Quote exactly and only this range of lines in the data below: the line that holds "प्रधानमंत्री [199, 220, 226, 229]" to the line that holds "Star Wars?Force Link", both included.
=== Begin Enclosure ===
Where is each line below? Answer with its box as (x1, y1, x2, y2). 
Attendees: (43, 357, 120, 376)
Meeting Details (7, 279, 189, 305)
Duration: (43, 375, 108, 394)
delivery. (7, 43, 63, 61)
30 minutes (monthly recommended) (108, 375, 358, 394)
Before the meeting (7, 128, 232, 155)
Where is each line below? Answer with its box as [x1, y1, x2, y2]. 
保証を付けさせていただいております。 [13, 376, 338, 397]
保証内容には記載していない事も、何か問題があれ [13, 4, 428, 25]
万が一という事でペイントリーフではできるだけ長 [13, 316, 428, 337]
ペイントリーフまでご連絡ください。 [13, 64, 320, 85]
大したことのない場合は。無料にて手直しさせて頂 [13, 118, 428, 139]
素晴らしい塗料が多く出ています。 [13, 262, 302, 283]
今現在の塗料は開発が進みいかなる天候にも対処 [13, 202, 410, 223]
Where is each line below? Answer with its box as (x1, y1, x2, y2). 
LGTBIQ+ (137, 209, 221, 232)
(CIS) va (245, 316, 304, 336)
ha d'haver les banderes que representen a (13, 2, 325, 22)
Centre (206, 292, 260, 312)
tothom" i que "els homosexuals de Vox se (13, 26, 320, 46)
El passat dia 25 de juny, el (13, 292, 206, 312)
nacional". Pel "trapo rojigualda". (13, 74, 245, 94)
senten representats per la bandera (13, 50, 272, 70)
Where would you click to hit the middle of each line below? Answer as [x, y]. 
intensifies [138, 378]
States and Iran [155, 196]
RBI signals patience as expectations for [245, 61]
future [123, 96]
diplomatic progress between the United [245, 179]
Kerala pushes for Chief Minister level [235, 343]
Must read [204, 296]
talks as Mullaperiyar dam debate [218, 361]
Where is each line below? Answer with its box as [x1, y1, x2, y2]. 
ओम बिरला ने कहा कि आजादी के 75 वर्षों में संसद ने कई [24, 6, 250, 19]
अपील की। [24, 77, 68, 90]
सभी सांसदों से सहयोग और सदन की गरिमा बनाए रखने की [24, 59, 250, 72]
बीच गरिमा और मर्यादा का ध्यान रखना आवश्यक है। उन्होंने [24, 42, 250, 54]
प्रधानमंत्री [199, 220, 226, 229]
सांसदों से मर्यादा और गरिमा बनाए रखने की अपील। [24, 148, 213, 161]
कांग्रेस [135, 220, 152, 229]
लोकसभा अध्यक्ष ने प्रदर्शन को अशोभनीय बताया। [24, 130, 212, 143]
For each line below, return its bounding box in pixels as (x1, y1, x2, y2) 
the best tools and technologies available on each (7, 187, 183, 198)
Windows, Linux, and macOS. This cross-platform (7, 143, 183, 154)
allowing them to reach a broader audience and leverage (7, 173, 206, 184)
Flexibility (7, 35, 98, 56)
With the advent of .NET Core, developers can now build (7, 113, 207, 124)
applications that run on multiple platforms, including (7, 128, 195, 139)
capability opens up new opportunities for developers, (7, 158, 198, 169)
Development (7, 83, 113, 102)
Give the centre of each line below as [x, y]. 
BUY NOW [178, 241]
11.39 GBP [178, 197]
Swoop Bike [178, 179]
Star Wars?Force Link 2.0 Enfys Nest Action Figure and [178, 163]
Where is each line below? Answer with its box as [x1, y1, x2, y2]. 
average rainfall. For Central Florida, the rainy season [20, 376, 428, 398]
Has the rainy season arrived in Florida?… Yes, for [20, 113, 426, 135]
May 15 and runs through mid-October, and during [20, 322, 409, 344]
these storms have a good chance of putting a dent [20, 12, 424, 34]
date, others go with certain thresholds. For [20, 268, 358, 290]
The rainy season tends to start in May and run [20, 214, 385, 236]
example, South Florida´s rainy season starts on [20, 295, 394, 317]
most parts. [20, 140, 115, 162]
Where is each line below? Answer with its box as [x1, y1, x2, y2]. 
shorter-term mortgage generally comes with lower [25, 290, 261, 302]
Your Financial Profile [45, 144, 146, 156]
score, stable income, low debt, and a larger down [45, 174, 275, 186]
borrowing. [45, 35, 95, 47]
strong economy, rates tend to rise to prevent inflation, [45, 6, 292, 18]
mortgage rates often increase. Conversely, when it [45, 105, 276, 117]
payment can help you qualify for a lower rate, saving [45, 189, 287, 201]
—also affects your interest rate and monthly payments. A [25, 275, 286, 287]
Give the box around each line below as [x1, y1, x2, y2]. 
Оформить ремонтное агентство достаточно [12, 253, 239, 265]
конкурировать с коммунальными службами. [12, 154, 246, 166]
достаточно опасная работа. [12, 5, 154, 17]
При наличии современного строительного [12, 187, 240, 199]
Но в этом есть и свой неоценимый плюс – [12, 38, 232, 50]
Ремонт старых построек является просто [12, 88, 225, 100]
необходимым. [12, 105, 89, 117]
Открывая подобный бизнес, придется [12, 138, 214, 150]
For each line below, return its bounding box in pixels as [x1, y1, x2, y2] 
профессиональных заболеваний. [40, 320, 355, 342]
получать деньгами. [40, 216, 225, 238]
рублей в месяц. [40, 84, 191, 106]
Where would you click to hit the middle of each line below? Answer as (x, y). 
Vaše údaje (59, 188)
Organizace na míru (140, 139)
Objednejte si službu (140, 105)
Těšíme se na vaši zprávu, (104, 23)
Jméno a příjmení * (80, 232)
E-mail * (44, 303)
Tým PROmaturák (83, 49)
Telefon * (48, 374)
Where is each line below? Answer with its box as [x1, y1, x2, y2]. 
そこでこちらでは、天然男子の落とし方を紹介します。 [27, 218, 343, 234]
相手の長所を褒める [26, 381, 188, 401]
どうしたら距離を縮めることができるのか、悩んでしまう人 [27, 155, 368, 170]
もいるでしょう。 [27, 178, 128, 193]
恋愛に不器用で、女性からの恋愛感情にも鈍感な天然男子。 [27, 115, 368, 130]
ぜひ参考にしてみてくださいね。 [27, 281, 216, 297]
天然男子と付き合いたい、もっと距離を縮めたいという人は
=== End Enclosure ===
## Solved problem
प्रधानमंत्री [199, 220, 226, 229]
सांसदों से मर्यादा और गरिमा बनाए रखने की अपील। [24, 148, 213, 161]
कांग्रेस [135, 220, 152, 229]
लोकसभा अध्यक्ष ने प्रदर्शन को अशोभनीय बताया। [24, 130, 212, 143]
For each line below, return its bounding box in pixels as (x1, y1, x2, y2) 
the best tools and technologies available on each (7, 187, 183, 198)
Windows, Linux, and macOS. This cross-platform (7, 143, 183, 154)
allowing them to reach a broader audience and leverage (7, 173, 206, 184)
Flexibility (7, 35, 98, 56)
With the advent of .NET Core, developers can now build (7, 113, 207, 124)
applications that run on multiple platforms, including (7, 128, 195, 139)
capability opens up new opportunities for developers, (7, 158, 198, 169)
Development (7, 83, 113, 102)
Give the centre of each line below as [x, y]. 
BUY NOW [178, 241]
11.39 GBP [178, 197]
Swoop Bike [178, 179]
Star Wars?Force Link 2.0 Enfys Nest Action Figure and [178, 163]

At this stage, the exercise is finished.